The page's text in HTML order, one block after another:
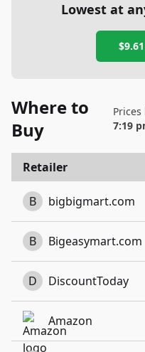
Lowest at
$9.61
Where to
Buy
7:19
Retailer
B bigbigmart.com
B Bigeasymart.com
D DiscountToday
Amazon
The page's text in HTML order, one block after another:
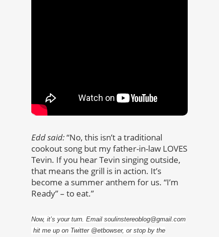
Edd said:“No, this isn’t a traditional
cookout song but my father-in-law LOVES
Tevin. If you hear Tevin singing outside,
that means the grill is in action. It’s
become a summer anthem for us. “I’m
Ready” – to eat.”
Now, it’s your turn. Email soulinstereoblog@gmail.com
hit me up on Twitter @etbowser, or stop by the
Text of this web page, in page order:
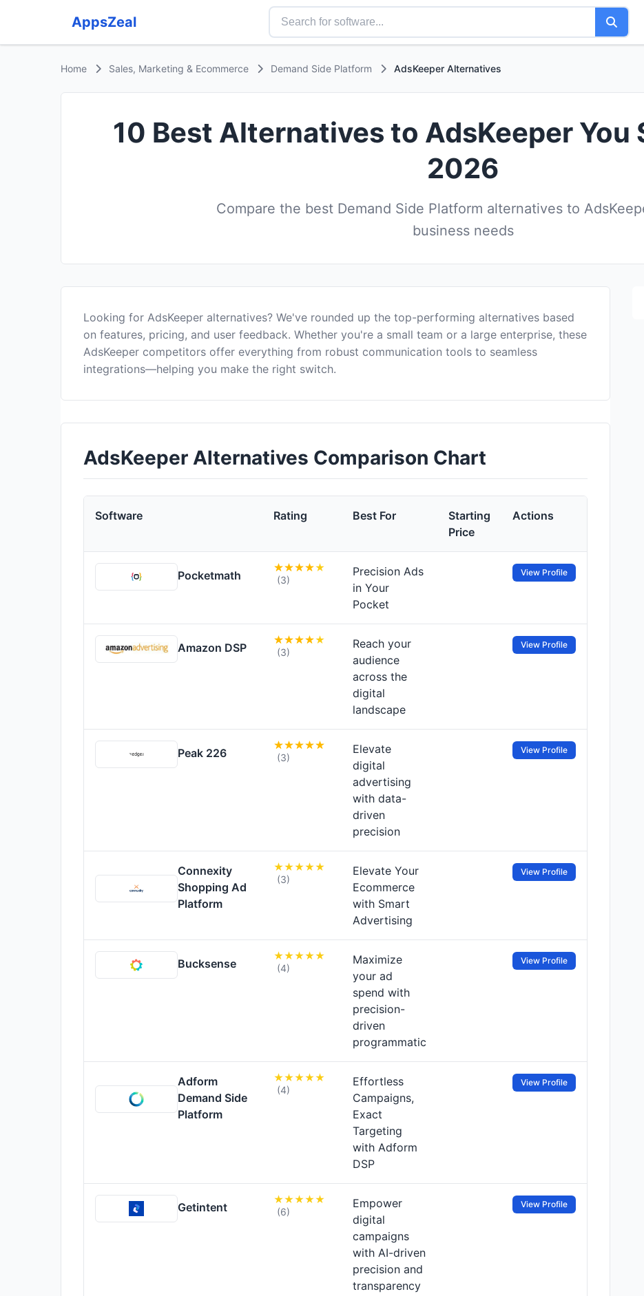
AppsZeal
Home Sales, Marketing & Ecommerce Demand Side Platform AdsKeeper Alternatives
10 Best Alternatives to AdsKeeper You
2026
Compare the best Demand Side Platform alternatives to
business needs
Looking for AdsKeeper alternatives? We've rounded up the top-performing alternatives based
on features, pricing, and user feedback. Whether you're a small team or a large enterprise, these
AdsKeeper competitors offer everything from robust communication tools to seamless
integrations—helping you make the right switch.
AdsKeeper Alternatives Comparison Chart
Software Rating Best For
Starting
Price
Actions
Pocketmath (3)
Precision Ads
in Your
Pocket
View Profile
Amazon DSP (3)
Reach your
audience
across the
digital
landscape
View Profile
Peak 226 (3)
Elevate
digital
advertising
with data-
driven
precision
View Profile
Connexity
Shopping Ad
Platform
(3)
Elevate Your
Ecommerce
with Smart
Advertising
View Profile
Bucksense (4)
Maximize
your ad
spend with
precision-
driven
programmatic
View Profile
Adform
Demand Side
Platform
(4)
Effortless
Campaigns,
Exact
Targeting
with Adform
DSP
View Profile
Getintent (6)
Empower
digital
campaigns
with AI-driven
precision and
transparency
View Profile
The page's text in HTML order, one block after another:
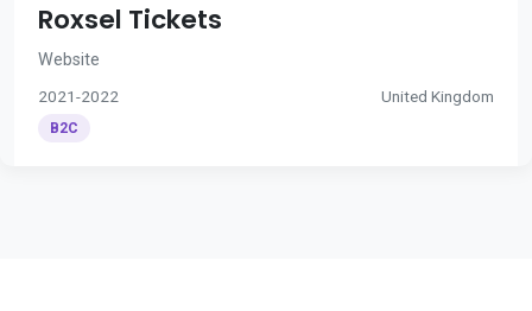
Roxsel Tickets
Website
2021-2022 United Kingdom
B2C
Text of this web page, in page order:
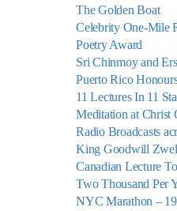
The Golden Boat
Celebrity One-Mile
Poetry Award
Sri Chinmoy and
Puerto Rico
11 Lectures In 11
Meditation at Christ
Radio Broadcasts
King Goodwill
Canadian Lecture
Two Thousand Per
NYC Marathon –
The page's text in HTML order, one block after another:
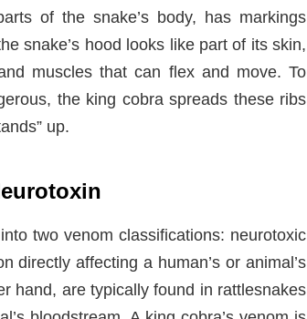
of the snake’s body, has markings
snake’s hood looks like part of its skin,
muscles that can flex and move. To
the king cobra spreads these ribs
up.
two venom classifications: neurotoxic
directly affecting a human’s or animal’s
hand, are typically found in rattlesnakes
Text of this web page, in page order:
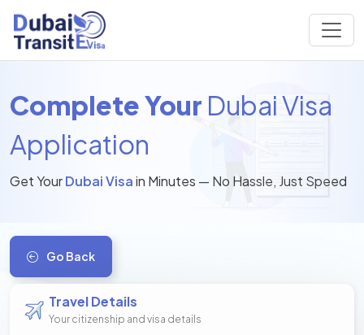
Complete Your Dubai Visa
Application
Get YourDubai Visain Minutes — No Hassle, Just Speed
Go Back
Travel Details
Your citizenship and visa details
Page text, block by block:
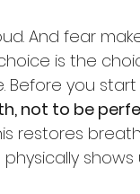
And fear
is the
you
not to be
restores
shows
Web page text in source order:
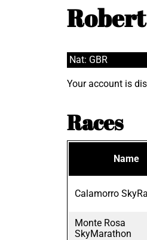
Nat: GBR
Your account is
Races
Name
Calamorro
Monte Rosa
SkyMarathon
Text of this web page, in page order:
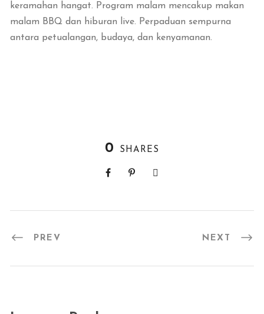
keramahan hangat. Program malam mencakup makan
malam BBQ dan hiburan live. Perpaduan sempurna
antara petualangan, budaya, dan kenyamanan.
0 SHARES
PREV NEXT
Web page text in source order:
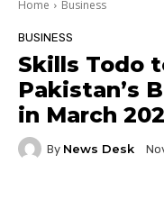
Home Business
BUSINESS
Skills Todo
Pakistan’s
in March
By News Desk
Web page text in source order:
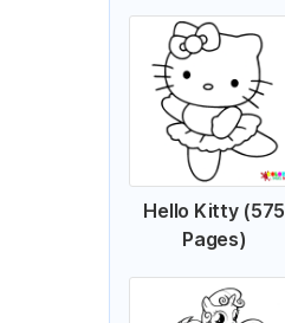
Hello Kitty (575
Pages)
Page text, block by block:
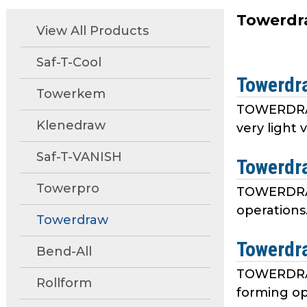
through
and
expand
close
in
sub
Up
Down
arrows
View All Products
Saf-T-Cool
Towerkem
Klenedraw
Saf-T-VANISH
Towerpro
Towerdraw
Bend-All
Rollform
very light
forming
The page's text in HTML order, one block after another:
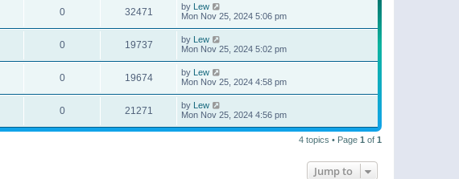
0 32471 by Lew
Mon Nov 25, 2024 5:06 pm
0 19737 by Lew
Mon Nov 25, 2024 5:02 pm
0 19674 by Lew
Mon Nov 25, 2024 4:58 pm
0 21271 by Lew
Mon Nov 25, 2024 4:56 pm
4 topics • Page 1 of 1
Jump to
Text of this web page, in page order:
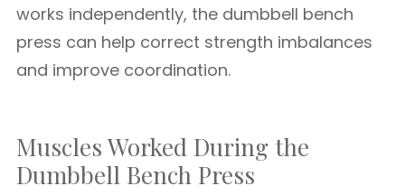
works independently, the dumbbell bench
press can help correct strength imbalances
and improve coordination.
Muscles Worked During the
Dumbbell Bench Press
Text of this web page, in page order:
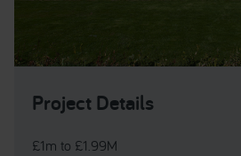
Project Details
£1m to £1.99M
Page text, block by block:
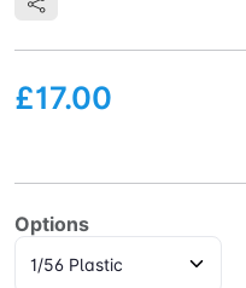
£17.00
Options
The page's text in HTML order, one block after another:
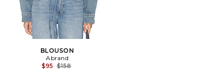
BLOUSON
Abrand
$95 Previous price:
$158
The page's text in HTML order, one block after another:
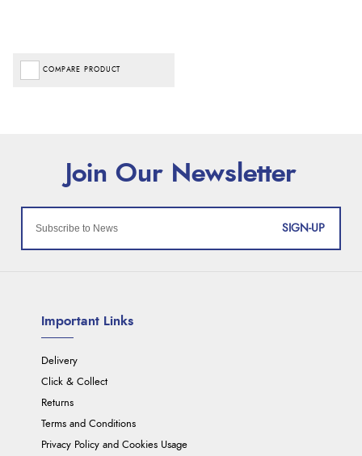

------------------------------

EXERCISE PROMPT.
Whenever a picture appears, leave it out, and return every record exactly.

EXERCISE RESPONSE.
The page's text in HTML order, one block after another:
Lowest at
$9.61
Where to
Buy
7:19
Retailer
B bigbigmart.com
B Bigeasymart.com
D DiscountToday
Amazon
The page's text in HTML order, one block after another:
Edd said:“No, this isn’t a traditional
cookout song but my father-in-law LOVES
Tevin. If you hear Tevin singing outside,
that means the grill is in action. It’s
become a summer anthem for us. “I’m
Ready” – to eat.”
Now, it’s your turn. Email soulinstereoblog@gmail.com
hit me up on Twitter @etbowser, or stop by the
Text of this web page, in page order:
AppsZeal
Home Sales, Marketing & Ecommerce Demand Side Platform AdsKeeper Alternatives
10 Best Alternatives to AdsKeeper You
2026
Compare the best Demand Side Platform alternatives to
business needs
Looking for AdsKeeper alternatives? We've rounded up the top-performing alternatives based
on features, pricing, and user feedback. Whether you're a small team or a large enterprise, these
AdsKeeper competitors offer everything from robust communication tools to seamless
integrations—helping you make the right switch.
AdsKeeper Alternatives Comparison Chart
Software Rating Best For
Starting
Price
Actions
Pocketmath (3)
Precision Ads
in Your
Pocket
View Profile
Amazon DSP (3)
Reach your
audience
across the
digital
landscape
View Profile
Peak 226 (3)
Elevate
digital
advertising
with data-
driven
precision
View Profile
Connexity
Shopping Ad
Platform
(3)
Elevate Your
Ecommerce
with Smart
Advertising
View Profile
Bucksense (4)
Maximize
your ad
spend with
precision-
driven
programmatic
View Profile
Adform
Demand Side
Platform
(4)
Effortless
Campaigns,
Exact
Targeting
with Adform
DSP
View Profile
Getintent (6)
Empower
digital
campaigns
with AI-driven
precision and
transparency
View Profile
The page's text in HTML order, one block after another:
Roxsel Tickets
Website
2021-2022 United Kingdom
B2C
Text of this web page, in page order:
The Golden Boat
Celebrity One-Mile
Poetry Award
Sri Chinmoy and
Puerto Rico
11 Lectures In 11
Meditation at Christ
Radio Broadcasts
King Goodwill
Canadian Lecture
Two Thousand Per
NYC Marathon –
The page's text in HTML order, one block after another:
of the snake’s body, has markings
snake’s hood looks like part of its skin,
muscles that can flex and move. To
the king cobra spreads these ribs
up.
two venom classifications: neurotoxic
directly affecting a human’s or animal’s
hand, are typically found in rattlesnakes
Text of this web page, in page order:
Complete Your Dubai Visa
Application
Get YourDubai Visain Minutes — No Hassle, Just Speed
Go Back
Travel Details
Your citizenship and visa details
Page text, block by block:
And fear
is the
you
not to be
restores
shows
Web page text in source order:
Nat: GBR
Your account is
Races
Name
Calamorro
Monte Rosa
SkyMarathon
Text of this web page, in page order:
keramahan hangat. Program malam mencakup makan
malam BBQ dan hiburan live. Perpaduan sempurna
antara petualangan, budaya, dan kenyamanan.
0 SHARES
PREV NEXT
Web page text in source order:
Home Business
BUSINESS
Skills Todo
Pakistan’s
in March
By News Desk
Web page text in source order:
Hello Kitty (575
Pages)
Page text, block by block:
through
and
expand
close
in
sub
Up
Down
arrows
View All Products
Saf-T-Cool
Towerkem
Klenedraw
Saf-T-VANISH
Towerpro
Towerdraw
Bend-All
Rollform
very light
forming
The page's text in HTML order, one block after another:
0 32471 by Lew
Mon Nov 25, 2024 5:06 pm
0 19737 by Lew
Mon Nov 25, 2024 5:02 pm
0 19674 by Lew
Mon Nov 25, 2024 4:58 pm
0 21271 by Lew
Mon Nov 25, 2024 4:56 pm
4 topics • Page 1 of 1
Jump to
Text of this web page, in page order:
works independently, the dumbbell bench
press can help correct strength imbalances
and improve coordination.
Muscles Worked During the
Dumbbell Bench Press
Text of this web page, in page order:
Project Details
£1m to £1.99M
Page text, block by block:
£17.00
Options
The page's text in HTML order, one block after another:
BLOUSON
Abrand
$95 Previous price:
$158
The page's text in HTML order, one block after another:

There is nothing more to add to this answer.